Tan also says that investors in Southeast Asia watch the speed at which a startup pivots to AI. A quick pivot can raise questions.
Lingering concerns
But the rise of AI washing, combined with a market perception that capital expenditures are outpacing any immediate hopes of revenues, has prompted a backlash from some investors.
In July, Wedbush analyst Dan Ives wrote that “heading into earnings season in mid-July, the Street needed to see validation data points from the tech world supporting this AI revolution thesis … and importantly show monetization and use cases are on the doorstep.”
That didn’t happen, and on August 5, the public markets experienced a huge fall, driven in part by concern that AI was in a bubble. Almost US$3 trillion in market value was erased from the industry in under a month, although it has since recovered somewhat.
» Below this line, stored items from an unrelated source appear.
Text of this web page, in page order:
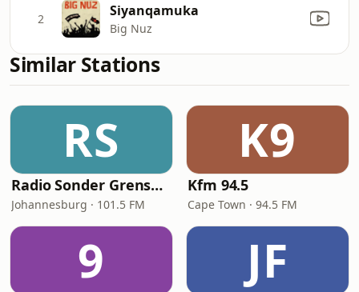
2 Siyanqamuka
Big Nuz
Similar Stations
RS
Radio Sonder Grense (RSG)
Johannesburg · 101.5 FM
K9
Kfm 94.5
Cape Town · 94.5 FM
9 JF
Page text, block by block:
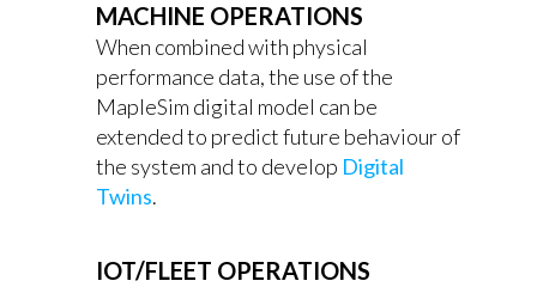
MACHINE OPERATIONS
When combined with physical
performance data, the use of the
MapleSim digital model can be
extended to predict future behaviour of
the system and to develop Digital
Twins.
IOT/FLEET OPERATIONS
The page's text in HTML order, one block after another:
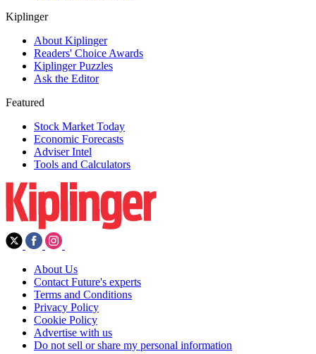
Kiplinger
About Kiplinger
Readers' Choice Awards
Kiplinger Puzzles
Ask the Editor
Featured
Stock Market Today
Economic Forecasts
Adviser Intel
Tools and Calculators
About Us
Contact Future's experts
Terms and Conditions
Privacy Policy
Cookie Policy
Advertise with us
Do not sell or share my personal information
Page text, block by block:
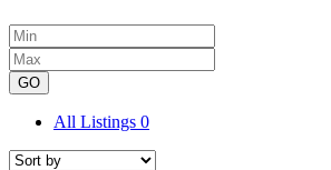
GO
All Listings 0
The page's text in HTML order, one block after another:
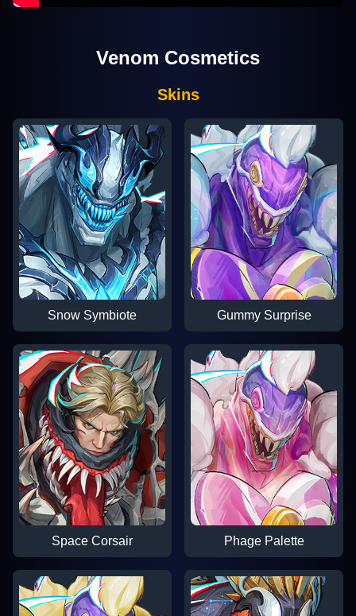
Venom Cosmetics
Skins
Snow Symbiote Gummy Surprise
Space Corsair Phage Palette
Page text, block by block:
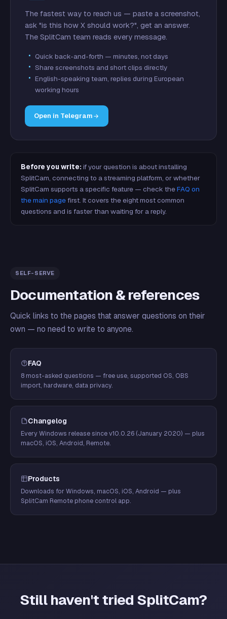
The fastest way to reach us — paste a screenshot,
ask "is this how X should work?", get an answer.
The SplitCam team reads every message.
Quick back-and-forth — minutes, not days
Share screenshots and short clips directly
English-speaking team, replies during European
working hours
Open in Telegram
Before you write: if your question is about installing
SplitCam, connecting to a streaming platform, or whether
SplitCam supports a specific feature — check theFAQ on
the main pagefirst. It covers the eight most common
questions and is faster than waiting for a reply.
SELF-SERVE
Documentation & references
Quick links to the pages that answer questions on their
own — no need to write to anyone.
FAQ
8 most-asked questions — free use, supported OS, OBS
import, hardware, data privacy.
Changelog
Every Windows release since v10.0.26 (January 2020) — plus
macOS, iOS, Android, Remote.
Products
Downloads for Windows, macOS, iOS, Android — plus
SplitCam Remote phone control app.
Still haven't tried SplitCam?

Despite the recovery, market analysts expect that funding for projects, especially those with AI, will become tougher.
Dhakshinamoorthy says the market is just “getting real” and that founders need to get back to fundamentals.
“We are on the journey to irrelevance all the time as companies,” he points out. “That means pivoting is an inevitable thing. If AI is what you’re going to do … you need to be a learner. A startup entrepreneur has to be a learning machine.”
Currency converted from Australian dollar and United Arab Emirates dirham to US dollar: US$1 = A$1.51; US$1 = 3.67 dirham.